Some of the trends mentioned and thoughts in the book that stood out to me:

  • "Today's under-thirties pay less attention to the news and know less about current events than their elders do today or than people their age did two or three decades ago." [36]
  • "... activities that brought citizens together, those activities that most clearly embody social capital-that have declined most rapidly." [45]
  • After Greenpeace stopped direct mail solicitations, on account of environmental impact, they lost almost 85 percent of their membership. [53]
  • "Americans who identify themselves as having 'no religion' has risen steadily and sharply from 2 percent in 1967 to 11 percent by the 1990s." [70]
  • "The ratio of families who customarily dine together to those who customarily dine apart has dropped from more than three to one to 1977-78 to half that in 1998-99." [100]
  • Trend is that more people observe and less do. "Between 1986 and 1998 ... while club meeting attendance was down by a third, pop/rock concert attendance was up by a third." [114]
  • "In other words, social capital may turn out to be a prerequisite for, rather than a consequence of, effective computer-mediated communication." [177]
  • "Education, in short, is an extremely powerful predicator of civic engagement." [186]
  • "... it is not low income pr se, but the financial worry that it engenders, that inhibits social engagement." [193]
  • "American adults average seventy-two minutes every day behind the wheel, ..." [212]
  • "The fraction of us who travel to work in a private vehicle rose from 61 percent in 1960 to 91 percent in 1995, ..." [212]
  • "... TV dependence is as disruptive to one's constitution as financial anxiety and class deprivation." [241]
  • "Both marriage and parenthood became choices, not obligations." [258]
  • "The younger you are, the worse things have gotten over the last decades of the twentieth century in terms of headaches, indigestion, sleeplessness, as well as general satisfaction with life and even likelihood of taking your own life." [263]
  • "... getting married is the 'happiness equivalent' of quadrupling your annual income." [333]
  • "Citizenship is not a spectator sport." [341]
  • "Anonymity is fundamentally anathema to deliberation." [342]

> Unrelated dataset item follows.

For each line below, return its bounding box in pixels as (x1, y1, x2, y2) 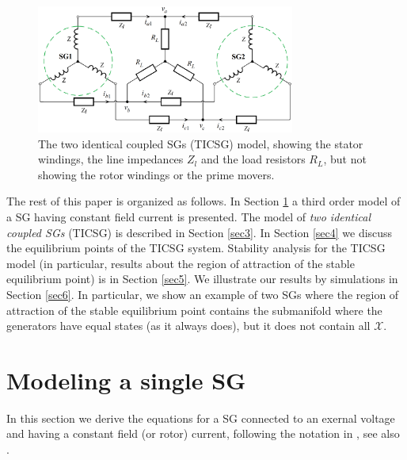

The trends outlined in the book are the natural ebb and web of a nation undergoing change. As the author examines, some of this is generational. There were events that galvanised this nation in the past and that was one cause for change. As quoted above, citizenship is not a spectator sport which maybe why the nations' political state is where it is today. In that regard the falling social capital is harming us greatly.

If you at all interested in community and social capital in America, this is the book to read.

Tags: books life

Founders at Work

I recently completed "Founders at Work" by Jessica Livingston. It traces the stories of startups' early days. It focuses on software and hardware companies from the technology sector. From overnight runaways like HOT or NOT to longer term ramp ups like TiVo. While reading the interviews from the 32 companies, I started to find reoccurring themes:

  • Have a cofounder, or two
  • Do something
  • Technologists think marketing is hard, but it is easy if you have a product people want
  • Be willing to make mistakes, provided you learn from them
  • Focus on the user
  • It's okay that you don't know how to do everything

While Paul Graham, who was interviewed, advocates certain founder qualities, I'm fairly certain at least one person interviewed violated each item on his list. That isn't to say his list is without merit, but if that is going to discourage someone, they probably didn't have it in them to begin with.

Since the book is composed of interviews, each founders' personality shines through. As such some of the interviews make for so-so reading, even for companies I was interested in. Overall the book does a great job of capturing a wide variety of companies at various stages of the computer revolution and the men and women that helped bring it about.